● Your assignment: The full text of the records below, minus any pictures, should be given back word for word.

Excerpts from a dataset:
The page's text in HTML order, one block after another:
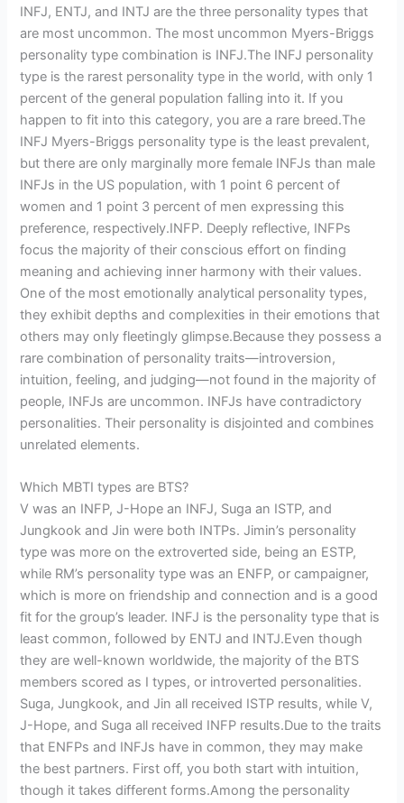
INFJ, ENTJ, and INTJ are the three personality types that
are most uncommon. The most uncommon Myers-Briggs
personality type combination is INFJ.The INFJ personality
type is the rarest personality type in the world, with only 1
percent of the general population falling into it. If you
happen to fit into this category, you are a rare breed.The
INFJ Myers-Briggs personality type is the least prevalent,
but there are only marginally more female INFJs than male
INFJs in the US population, with 1 point 6 percent of
women and 1 point 3 percent of men expressing this
preference, respectively.INFP. Deeply reflective, INFPs
focus the majority of their conscious effort on finding
meaning and achieving inner harmony with their values.
One of the most emotionally analytical personality types,
they exhibit depths and complexities in their emotions that
others may only fleetingly glimpse.Because they possess a
rare combination of personality traits—introversion,
intuition, feeling, and judging—not found in the majority of
people, INFJs are uncommon. INFJs have contradictory
personalities. Their personality is disjointed and combines
unrelated elements.
Which MBTI types are BTS?
V was an INFP, J-Hope an INFJ, Suga an ISTP, and
Jungkook and Jin were both INTPs. Jimin’s personality
type was more on the extroverted side, being an ESTP,
while RM’s personality type was an ENFP, or campaigner,
which is more on friendship and connection and is a good
fit for the group’s leader. INFJ is the personality type that is
least common, followed by ENTJ and INTJ.Even though
they are well-known worldwide, the majority of the BTS
members scored as I types, or introverted personalities.
Suga, Jungkook, and Jin all received ISTP results, while V,
J-Hope, and Suga all received INFP results.Due to the traits
that ENFPs and INFJs have in common, they may make
the best partners. First off, you both start with intuition,
though it takes different forms.Among the personality
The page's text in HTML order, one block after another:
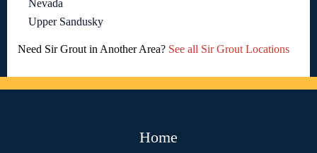
Nevada
Upper Sandusky
Need Sir Grout in Another Area? See all Sir Grout Locations
Home
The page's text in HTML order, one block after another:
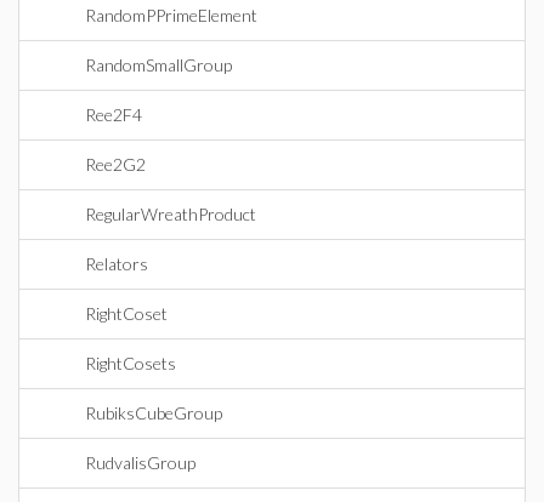
RandomPPrimeElement
RandomSmallGroup
Ree2F4
Ree2G2
RegularWreathProduct
Relators
RightCoset
RightCosets
RubiksCubeGroup
RudvalisGroup
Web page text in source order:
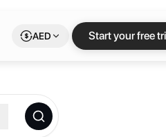
AED Start your free
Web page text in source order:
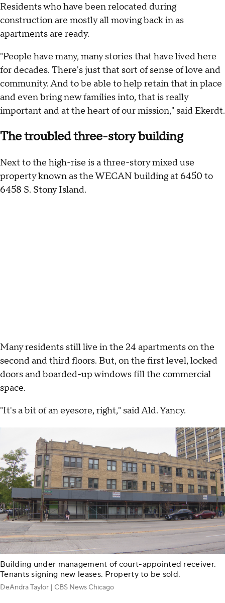
Residents who have been relocated during
construction are mostly all moving back in as
apartments are ready.
"People have many, many stories that have lived here
for decades. There's just that sort of sense of love and
community. And to be able to help retain that in place
and even bring new families into, that is really
important and at the heart of our mission," said Ekerdt.
The troubled three-story building
Next to the high-rise is a three-story mixed use
property known as the WECAN building at 6450 to
6458 S. Stony Island.
Many residents still live in the 24 apartments on the
second and third floors. But, on the first level, locked
doors and boarded-up windows fill the commercial
space.
"It's a bit of an eyesore, right," said Ald. Yancy.
Building under management of court-appointed receiver.
Tenants signing new leases. Property to be sold.
DeAndra Taylor | CBS News Chicago

● Expected answer:
The page's text in HTML order, one block after another:
INFJ, ENTJ, and INTJ are the three personality types that
are most uncommon. The most uncommon Myers-Briggs
personality type combination is INFJ.The INFJ personality
type is the rarest personality type in the world, with only 1
percent of the general population falling into it. If you
happen to fit into this category, you are a rare breed.The
INFJ Myers-Briggs personality type is the least prevalent,
but there are only marginally more female INFJs than male
INFJs in the US population, with 1 point 6 percent of
women and 1 point 3 percent of men expressing this
preference, respectively.INFP. Deeply reflective, INFPs
focus the majority of their conscious effort on finding
meaning and achieving inner harmony with their values.
One of the most emotionally analytical personality types,
they exhibit depths and complexities in their emotions that
others may only fleetingly glimpse.Because they possess a
rare combination of personality traits—introversion,
intuition, feeling, and judging—not found in the majority of
people, INFJs are uncommon. INFJs have contradictory
personalities. Their personality is disjointed and combines
unrelated elements.
Which MBTI types are BTS?
V was an INFP, J-Hope an INFJ, Suga an ISTP, and
Jungkook and Jin were both INTPs. Jimin’s personality
type was more on the extroverted side, being an ESTP,
while RM’s personality type was an ENFP, or campaigner,
which is more on friendship and connection and is a good
fit for the group’s leader. INFJ is the personality type that is
least common, followed by ENTJ and INTJ.Even though
they are well-known worldwide, the majority of the BTS
members scored as I types, or introverted personalities.
Suga, Jungkook, and Jin all received ISTP results, while V,
J-Hope, and Suga all received INFP results.Due to the traits
that ENFPs and INFJs have in common, they may make
the best partners. First off, you both start with intuition,
though it takes different forms.Among the personality
The page's text in HTML order, one block after another:
Nevada
Upper Sandusky
Need Sir Grout in Another Area? See all Sir Grout Locations
Home
The page's text in HTML order, one block after another:
RandomPPrimeElement
RandomSmallGroup
Ree2F4
Ree2G2
RegularWreathProduct
Relators
RightCoset
RightCosets
RubiksCubeGroup
RudvalisGroup
Web page text in source order:
AED Start your free
Web page text in source order:
Residents who have been relocated during
construction are mostly all moving back in as
apartments are ready.
"People have many, many stories that have lived here
for decades. There's just that sort of sense of love and
community. And to be able to help retain that in place
and even bring new families into, that is really
important and at the heart of our mission," said Ekerdt.
The troubled three-story building
Next to the high-rise is a three-story mixed use
property known as the WECAN building at 6450 to
6458 S. Stony Island.
Many residents still live in the 24 apartments on the
second and third floors. But, on the first level, locked
doors and boarded-up windows fill the commercial
space.
"It's a bit of an eyesore, right," said Ald. Yancy.
Building under management of court-appointed receiver.
Tenants signing new leases. Property to be sold.
DeAndra Taylor | CBS News Chicago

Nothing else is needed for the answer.